By measuring health-related absence and turnover among employees,
employers can get hard data to use in addition to their estimates of presenteeism,
impaired productivity and underperformance while at work. Dow Chemical Co., for
example, used measures of absenteeism and estimates of presenteeism among its employees
and calculated that as little as a 1 percent decline in health risks among its workforce
would pay for the costs of health management efforts. Everything above that would
be pure profit.
Choosing the right gains to measure also means selecting the
best time frame for measurement. GlaxoSmithKline followed a cohort of more than
6,000 employees in its Contract for Wellness program. It found that while the first
year’s net gains were only $233 per participant, such gains rose to $375 in the
second year, then leaped to $944 in the third year and $950 in the fourth year.
These savings were measured via health care, workers’ compensation, disability and
absence data. They did not count regained productivity through reduced presenteeism,
which would probably have doubled the total gains measured.
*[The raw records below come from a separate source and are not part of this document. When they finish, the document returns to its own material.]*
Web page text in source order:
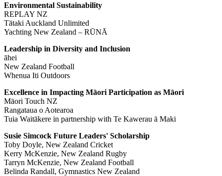
Environmental Sustainability
REPLAY NZ
Tātaki Auckland Unlimited
Yachting New Zealand – RŪNĀ
Leadership in Diversity and Inclusion
āhei
New Zealand Football
Whenua Iti Outdoors
Excellence in Impacting Māori Participation as Māori
Māori Touch NZ
Rangataua o Aotearoa
Tuia Waitākere in partnership with Te Kawerau ā Maki
Susie Simcock Future Leaders' Scholarship
Toby Doyle, New Zealand Cricket
Kerry McKenzie, New Zealand Rugby
Tarryn McKenzie, New Zealand Football
Belinda Randall, Gymnastics New Zealand
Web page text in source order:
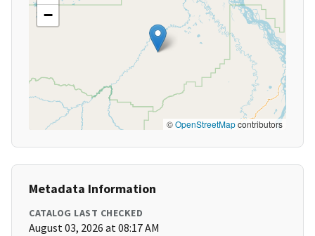
−
©OpenStreetMapcontributors
Metadata Information
CATALOG LAST CHECKED
August 03, 2026 at 08:17 AM
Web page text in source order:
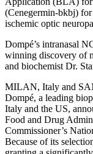
(Cenegermin-bkbj)
ischemic optic
Dompé’s intranasal
winning discovery of
and biochemist Dr.
MILAN, Italy and
Dompé, a leading
Italy and the US,
Food and Drug
Commissioner’s
Because of its

Choosing the best interventions
One of the other reasons that disease management has often delivered disappointing
results is that it tends to involve expensive care. In one Medicare demonstration
project, the fees charged by the 15 disease management suppliers involved ranged
from $80 to $444 per patient per month, or $960 to $5,328 per year! No wonder only
two of these suppliers managed to achieve the cost-savings minimum that Medicare
had set as a standard.
When nearly all employees are potential participants, and
all their health problems are potential targets for correction, it makes sense to
keep down the costs per participant, since the average gains in total workforce
health management are often significantly lower per participant than with disease
management. The costs of interventions need to be matched to the risk/reward potential
of individual participants. Moreover, the lower the average cost of interventions
per participant, the more likely it is that the employer will be able to offer incentives
that will promote high levels of workforce participation. With incentives, participation
can be 90 percent or more, rather than the more common 5 percent to 20 percent without
incentives.
The more employees who participate, the more employers can
use methods such as team competitions and peer support communities to motivate and
reinforce worker participation—in addition to any incentives they offer. It is the
continuous and committed participation of as many employees as possible that will
usually determine how great the financial gains are. While narrowly focused strategies
may yield ROI levels of $2 to $3 for every dollar invested, more broadly focused
alternatives often yield ROI levels of $5 to $8. Having more participants means
greater ROI, optimizing net financial gains for the employer.
By combining the best methods for selecting workforce health
management problems with the best methods for measuring them and the best methods
for achieving them, employers can dramatically improve their probability of succeeding,
and realizing the financial gains available. The best approaches to each of these
challenges work together to make the whole better than the sum of its parts, and
ensure that employers won’t miss out when they venture into this increasingly essential
element of strategic workforce management.